Flynn's Taxonomy: a system that classifies multiprocessor architecture into four classes based on the number of concurrent instruction streams and data streams.
SISD (Single Instruction Single Data): The simplest architecture, a sequential computer with a single processor.
SIMD (Single Instruction Multiple Data): A parallel computer with multiple processors executing the same instruction but can each operate on different data. (used in GPUs to exec same instruction on a massive data set like image processing)
MISD (Multiple Instruction Single Data): Multiple processors each executing its own separate series of instructions but all operating on the same stream of data. (Not Commonly Used Architecture)
MIMD (Multiple Instruction Multiple Data): Multiple processors executing a different series of instruction and can operate on a different set of data. (Most Commonly Used, like Multi-Core PCs)
SPMD (Single Program Multiple Data): Multiple processors executing the same single program simultaneously, but can each use different data. (Most common style of parallel programming)
MPMD (Multiple Program Multiple Data): Multiple processors executing different programs at the same time while using different data.
Shared Memory: all processors have access to the same memory as part of a global address space and they see everything that happens in the shared memory space.
Uniform Memory Access (UMA): all processors can access memory equally fast in a uniform way. The most common UMA architecture is the Symmetric Multiprocessing (SMP) system, where the system has 2 or more identical processors connected to a single shared memory often through a system bus. It has cache coherency issue which is handled by hardware.

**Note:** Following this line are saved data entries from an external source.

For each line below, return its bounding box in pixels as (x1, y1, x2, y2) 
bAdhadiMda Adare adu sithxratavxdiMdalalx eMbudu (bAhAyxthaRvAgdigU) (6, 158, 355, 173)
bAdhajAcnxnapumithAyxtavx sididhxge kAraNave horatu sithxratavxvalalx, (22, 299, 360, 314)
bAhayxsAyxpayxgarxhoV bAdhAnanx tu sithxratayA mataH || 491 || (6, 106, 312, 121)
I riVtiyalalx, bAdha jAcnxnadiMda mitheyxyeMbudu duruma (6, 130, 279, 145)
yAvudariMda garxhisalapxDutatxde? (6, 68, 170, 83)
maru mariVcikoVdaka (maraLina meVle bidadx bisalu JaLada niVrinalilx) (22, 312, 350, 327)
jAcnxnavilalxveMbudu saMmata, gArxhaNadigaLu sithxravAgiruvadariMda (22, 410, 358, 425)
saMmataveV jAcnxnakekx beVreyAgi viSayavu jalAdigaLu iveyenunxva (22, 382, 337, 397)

Non-uniform Memory Access (NUMA): Often made by connecting multiple SMP systems together. Every processor can see everything in memory but the access is non-uniform meaning that some processors will be quicker than others.
Distributed Memory: Each processor has its own local memory with its own address space. All processors are connected through some sort of network and each operates independently with no changes reflected in the memory of other processors. The advantage here is that these systems are scalable.
A Process consists of the program's code, data and state information. Within every process there are one or more sub-elements called Threads and each one of them is an independent path of execution through the program. They can only exist as part of a process. Threads that belong to the same process, share the process's address space. Generally, threads are lightweight compared to processes and it requires less overhead to create and terminate. OS can switch between threads faster than processes.
Concurrency: refers to the ability of a program to be broken into parts that can run independently of each other without affecting the end result. Concurrent Execution is when two independent processes overlap in time and that is not parallel execution. Parallel execution needs parallel hardware.
Concurrency is about the structure of the program, dealing with multiple things at once.
Parallelism is about simultaneous execution, actually doing multiple things at once.
A concurrent program is not inherently parallel.
The OS controls thread execution by a scheduler that assigns processes and threads to run on available CPUs. When a process is created it gets loaded into memory placed in the ready queue, then the scheduler cycles through the ready processes so they get a chance to execute on the processor.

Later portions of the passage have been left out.